• PROBLEM REQUIREMENTS:
The entries follow. Copy every line in which "Engineering" appears.

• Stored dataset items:
▽
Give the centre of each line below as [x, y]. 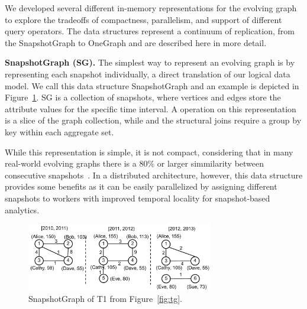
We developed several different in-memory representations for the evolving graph [151, 8]
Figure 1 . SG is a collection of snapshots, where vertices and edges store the [143, 97]
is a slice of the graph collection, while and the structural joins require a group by [153, 120]
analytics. [22, 209]
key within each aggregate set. [59, 131]
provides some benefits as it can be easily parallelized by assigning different [141, 186]
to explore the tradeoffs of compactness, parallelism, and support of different [143, 19]
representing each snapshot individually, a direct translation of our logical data [148, 74]
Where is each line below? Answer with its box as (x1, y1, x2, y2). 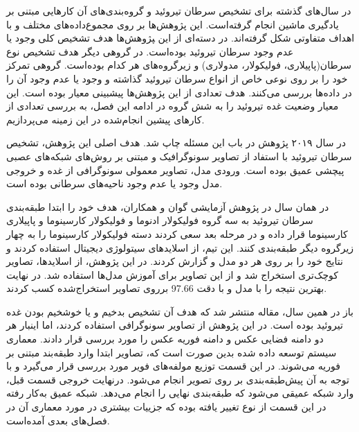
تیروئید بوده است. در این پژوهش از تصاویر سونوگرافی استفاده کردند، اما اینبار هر (6, 318, 343, 332)
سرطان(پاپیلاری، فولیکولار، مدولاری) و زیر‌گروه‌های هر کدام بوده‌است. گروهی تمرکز (6, 58, 351, 72)
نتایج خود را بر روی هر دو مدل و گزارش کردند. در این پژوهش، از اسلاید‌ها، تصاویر (6, 254, 343, 268)
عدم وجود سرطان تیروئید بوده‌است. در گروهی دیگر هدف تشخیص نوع (6, 44, 294, 58)
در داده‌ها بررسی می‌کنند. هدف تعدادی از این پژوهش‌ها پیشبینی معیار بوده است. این (6, 85, 352, 99)
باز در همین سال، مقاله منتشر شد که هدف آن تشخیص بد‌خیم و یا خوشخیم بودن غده (6, 304, 354, 318)
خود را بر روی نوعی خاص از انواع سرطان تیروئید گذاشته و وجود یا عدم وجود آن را (6, 71, 348, 85)
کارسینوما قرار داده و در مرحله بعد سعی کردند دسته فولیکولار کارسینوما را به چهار (6, 226, 348, 241)
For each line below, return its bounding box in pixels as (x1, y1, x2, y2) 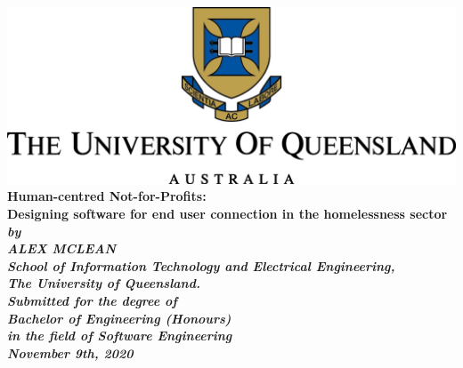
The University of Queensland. (7, 274, 200, 292)
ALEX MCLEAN (7, 239, 117, 258)
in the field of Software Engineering (7, 326, 232, 345)
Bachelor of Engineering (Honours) (7, 308, 231, 327)
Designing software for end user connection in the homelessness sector (7, 204, 448, 223)
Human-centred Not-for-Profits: (7, 187, 207, 205)
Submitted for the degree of (7, 292, 177, 309)
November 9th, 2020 (7, 343, 134, 362)
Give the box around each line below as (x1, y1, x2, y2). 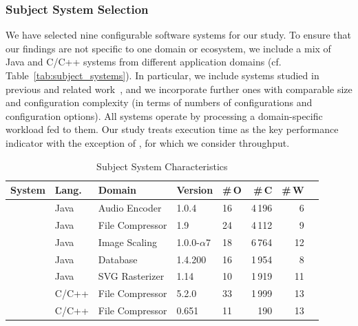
△
• FINISHED TASK:
in the field of Software Engineering (7, 326, 232, 345)
Bachelor of Engineering (Honours) (7, 308, 231, 327)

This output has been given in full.